The ISB has been in place for about six months and — along with the HPC system from Dell — has helped TGen cut the amount of time required to run its computations from seven to nine days down to between four to ten hours, according to Lowey. Furthermore, it helps to have a commercial partner who can handle system maintenance, updates, and repairs, he added, thus freeing TGen employees from having to take on that responsibility. "Vendors like that to give you that ability to sleep better at night," he said.
Dell has also incorporated the ISB appliance into its Genomic Data Analysis platform, a new high-performance computing system it developed in partnership with TGen and Terascala that is optimized to meet the performance and storage requirements of the genomics research market. It doesn’t include specific genomic data analysis software but it is designed to provide everything needed to run bioinformatics pipelines in a single rack, Walker Stemple, Dell's HPC solutions product manager, told BioInform. The company launched the system in the US last June at the Dell World Exposition under the moniker Active Infrastructure for HPC Life Sciences but rebranded to make its purpose clearer, he said. It will be demonstrating the solution at other bioinformatics conferences later this year including the annual Bio-IT world conference in April.

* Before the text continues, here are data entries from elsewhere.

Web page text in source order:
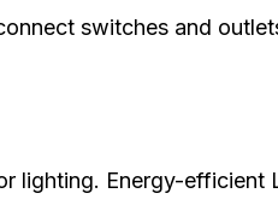
switches and
lighting. Energy-efficient
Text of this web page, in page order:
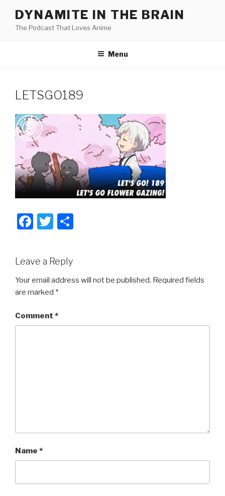
content
DYNAMITE IN THE BRAIN
The Podcast That Loves Anime
Menu
LETSGO189
F
e
b
o
o
T
tt
er
Leave a Reply
Your email address will not be published. Required fields
are marked *
Comment *
Name *
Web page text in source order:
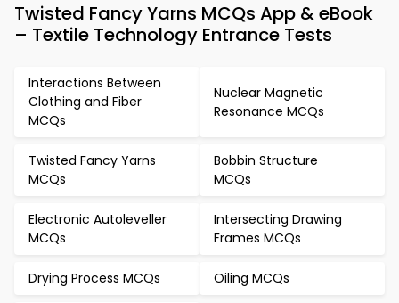
Twisted Fancy Yarns MCQs App & eBook
– Textile Technology Entrance Tests
Interactions Between
Clothing and Fiber
MCQs
Nuclear Magnetic
Resonance MCQs
Twisted Fancy Yarns
MCQs
Bobbin Structure
MCQs
Electronic Autoleveller
MCQs
Intersecting Drawing
Frames MCQs
Drying Process MCQs Oiling MCQs
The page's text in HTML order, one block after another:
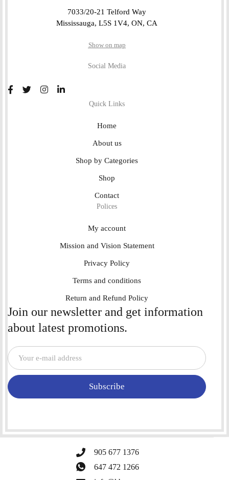
7033/20-21 Telford Way
Mississauga, L5S 1V4, ON, CA
Show on map
Social Media
Quick Links
Home
About us
Shop by Categories
Shop
Contact
Polices
My account
Mission and Vision Statement
Privacy Policy
Terms and conditions
Return and Refund Policy
Join our newsletter and get information
about latest promotions.
Subscribe
905 677 1376
647 472 1266
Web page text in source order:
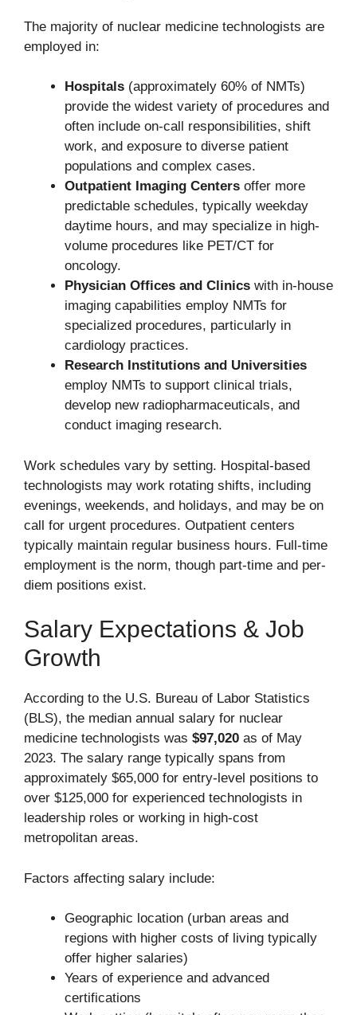
The majority of nuclear medicine technologists are
employed in:
Hospitals (approximately 60% of NMTs)
provide the widest variety of procedures and
often include on-call responsibilities, shift
work, and exposure to diverse patient
populations and complex cases.
Outpatient Imaging Centers offer more
predictable schedules, typically weekday
daytime hours, and may specialize in high-
volume procedures like PET/CT for
oncology.
Physician Offices and Clinics with in-house
imaging capabilities employ NMTs for
specialized procedures, particularly in
cardiology practices.
Research Institutions and Universities
employ NMTs to support clinical trials,
develop new radiopharmaceuticals, and
conduct imaging research.
Work schedules vary by setting. Hospital-based
technologists may work rotating shifts, including
evenings, weekends, and holidays, and may be on
call for urgent procedures. Outpatient centers
typically maintain regular business hours. Full-time
employment is the norm, though part-time and per-
diem positions exist.
Salary Expectations & Job
Growth
According to the U.S. Bureau of Labor Statistics
(BLS), the median annual salary for nuclear
medicine technologists was $97,020 as of May
2023. The salary range typically spans from
approximately $65,000 for entry-level positions to
over $125,000 for experienced technologists in
leadership roles or working in high-cost
metropolitan areas.
Factors affecting salary include:
Geographic location (urban areas and
regions with higher costs of living typically
offer higher salaries)
Years of experience and advanced
certifications
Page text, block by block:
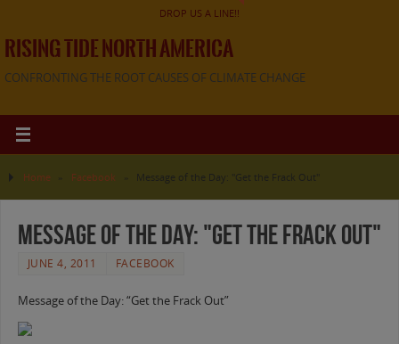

According to a whitepaper from Dell, the system's components include Dell PowerEdge R620 servers, a Dell PowerEdge R820 — a so-called fat node that provides space for running memory intensive applications — and Dell PowerVault MD3260 and MD3220 storage arrays. It has a 360-terabyte Lustre file system, 180 terabytes of NFS-accessible storage that serves as the primary storage unit for directories and application data. It lets users move sequence data directory from their instruments in the Lustre file system for processing using a CIFS gateway before the data moves to the primary storage space for analysis. According to the company, the 32-node cluster system can process up to 37 genomes per day. That figure is based on benchmark tests using the bcbio-nextgen analysis pipeline that Dell did in partnership with researchers at Harvard University.
Dell has already begun shipping its platform — its first system specifically tailored and packaged for the life sciences market — to clients such as the National Cancer Institute. This is the same system that TGen uses for its sequencing projects, as well. Entry pricing for the system can start as low as $350,000 but that could change depending on what the specific configurations are that the user wants or needs. As such, "it's best to contact Dell sales for a customized quote," Stemple said.